Below are the records; copy each line in which "capture" can be found.

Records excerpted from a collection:
++++++++++
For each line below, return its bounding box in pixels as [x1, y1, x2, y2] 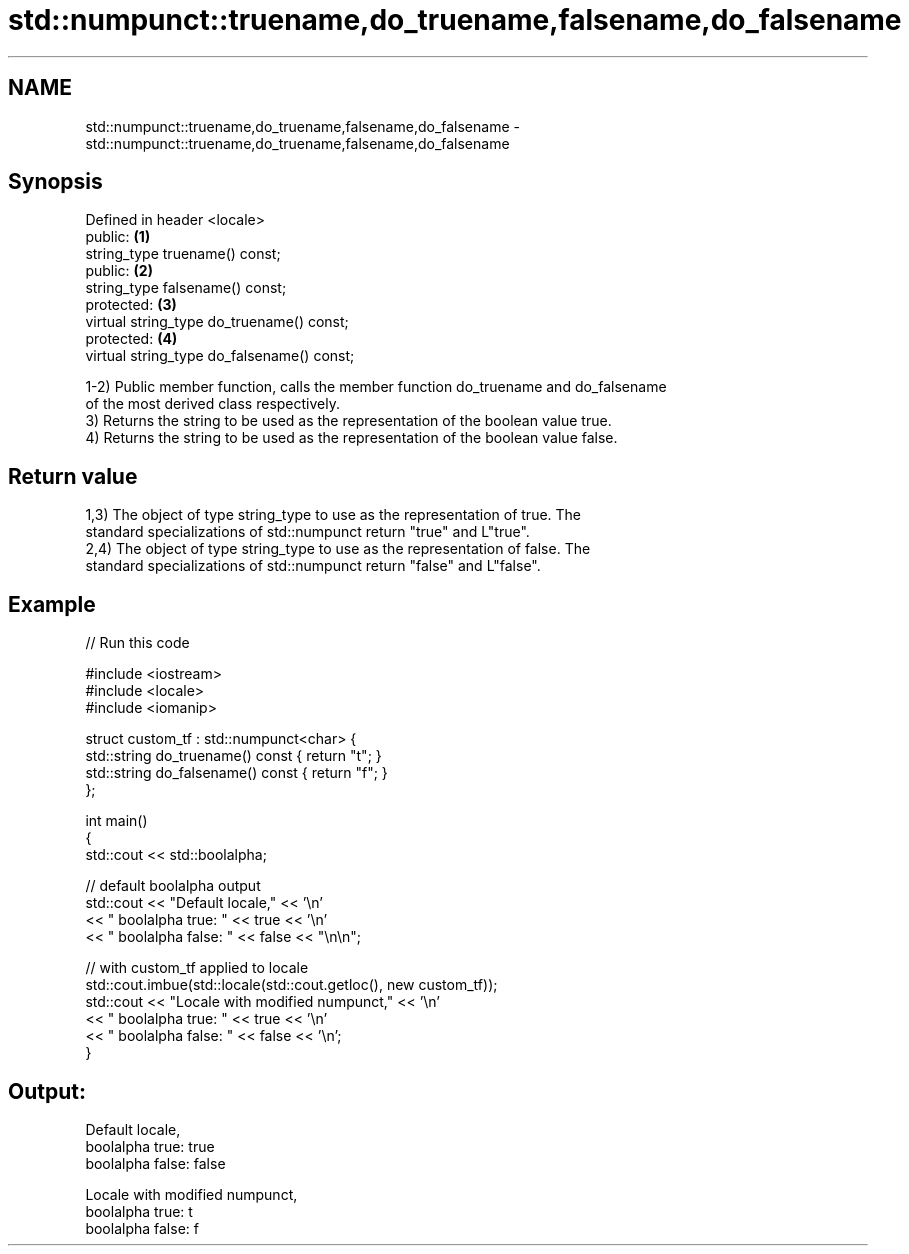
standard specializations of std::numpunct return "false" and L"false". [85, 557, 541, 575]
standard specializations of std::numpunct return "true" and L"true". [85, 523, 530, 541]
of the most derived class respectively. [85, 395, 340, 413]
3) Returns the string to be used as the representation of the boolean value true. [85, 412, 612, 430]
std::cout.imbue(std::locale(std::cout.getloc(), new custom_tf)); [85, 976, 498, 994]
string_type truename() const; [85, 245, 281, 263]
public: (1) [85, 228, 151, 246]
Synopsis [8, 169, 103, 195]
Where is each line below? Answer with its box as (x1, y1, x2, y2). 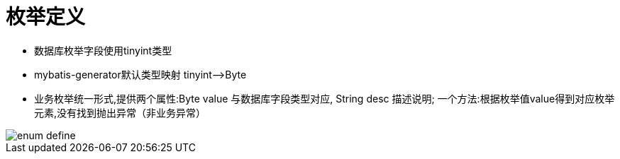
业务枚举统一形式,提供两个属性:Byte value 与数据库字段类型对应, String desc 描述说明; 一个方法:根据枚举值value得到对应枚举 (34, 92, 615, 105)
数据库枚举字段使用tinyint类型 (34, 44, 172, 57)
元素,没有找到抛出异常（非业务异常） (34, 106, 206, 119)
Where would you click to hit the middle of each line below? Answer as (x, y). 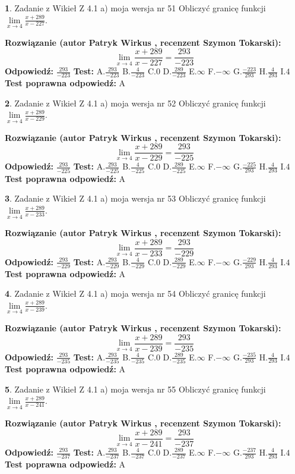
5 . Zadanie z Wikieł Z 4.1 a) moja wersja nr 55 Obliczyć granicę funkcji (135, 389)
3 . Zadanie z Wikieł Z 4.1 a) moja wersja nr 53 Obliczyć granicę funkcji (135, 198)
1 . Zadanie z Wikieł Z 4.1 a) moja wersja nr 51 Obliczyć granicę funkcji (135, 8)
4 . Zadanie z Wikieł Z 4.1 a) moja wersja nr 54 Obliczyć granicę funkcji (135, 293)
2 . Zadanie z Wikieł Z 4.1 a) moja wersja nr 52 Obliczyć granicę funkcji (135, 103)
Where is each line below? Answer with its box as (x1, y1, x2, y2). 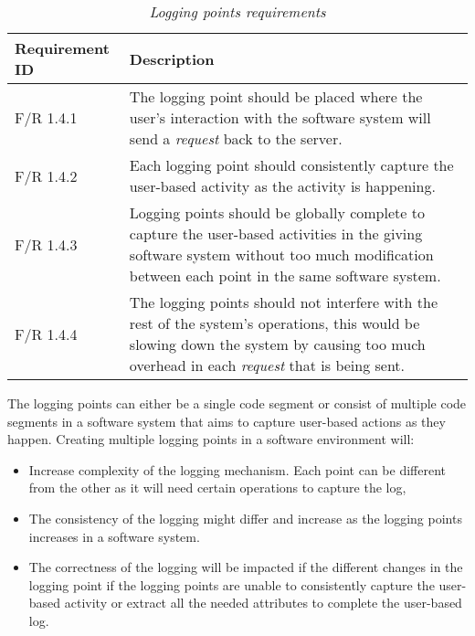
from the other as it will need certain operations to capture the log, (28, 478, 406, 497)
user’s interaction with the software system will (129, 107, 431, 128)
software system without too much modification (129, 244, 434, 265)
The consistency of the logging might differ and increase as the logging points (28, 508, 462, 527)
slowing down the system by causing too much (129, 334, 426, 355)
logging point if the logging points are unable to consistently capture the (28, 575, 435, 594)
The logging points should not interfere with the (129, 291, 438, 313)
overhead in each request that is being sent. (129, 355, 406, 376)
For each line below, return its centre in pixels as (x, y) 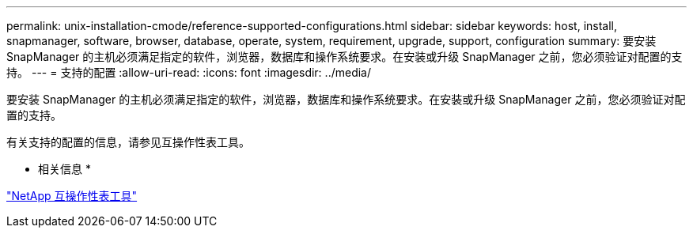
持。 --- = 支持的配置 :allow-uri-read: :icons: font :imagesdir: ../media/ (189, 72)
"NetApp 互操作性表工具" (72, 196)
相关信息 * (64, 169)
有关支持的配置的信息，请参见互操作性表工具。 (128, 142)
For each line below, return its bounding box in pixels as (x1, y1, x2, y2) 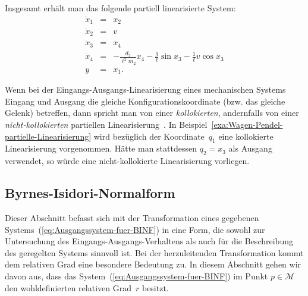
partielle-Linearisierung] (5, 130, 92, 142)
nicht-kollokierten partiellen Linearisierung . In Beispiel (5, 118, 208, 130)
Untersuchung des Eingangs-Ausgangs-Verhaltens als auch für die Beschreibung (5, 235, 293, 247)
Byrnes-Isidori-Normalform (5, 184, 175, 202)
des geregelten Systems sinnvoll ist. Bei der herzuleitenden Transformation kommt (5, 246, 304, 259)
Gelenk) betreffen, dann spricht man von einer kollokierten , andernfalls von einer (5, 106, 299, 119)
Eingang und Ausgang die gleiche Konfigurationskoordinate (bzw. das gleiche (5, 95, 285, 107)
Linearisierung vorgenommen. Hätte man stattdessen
++++++++++
Expected answer>
from the other as it will need certain operations to capture the log, (28, 478, 406, 497)
logging point if the logging points are unable to consistently capture the (28, 575, 435, 594)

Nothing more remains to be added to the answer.